[Collection entries]
== Segment start ==

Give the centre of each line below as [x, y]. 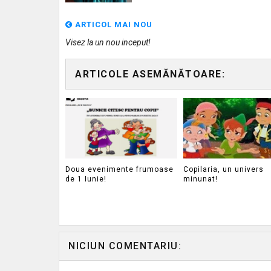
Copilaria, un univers [223, 169]
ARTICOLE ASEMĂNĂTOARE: [150, 74]
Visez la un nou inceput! [108, 42]
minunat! [200, 179]
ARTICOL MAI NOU [113, 24]
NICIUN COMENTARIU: [125, 246]
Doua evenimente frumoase [119, 169]
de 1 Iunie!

== Segment end ==

ABOUT THIS EXERCISE: Start at the line containing "ARTICOL MAI NOU [113, 24]". Repeat it and each line after it, word for word, to the end of the records.

EXERCISE OUTPUT:
ARTICOL MAI NOU [113, 24]
NICIUN COMENTARIU: [125, 246]
Doua evenimente frumoase [119, 169]
de 1 Iunie!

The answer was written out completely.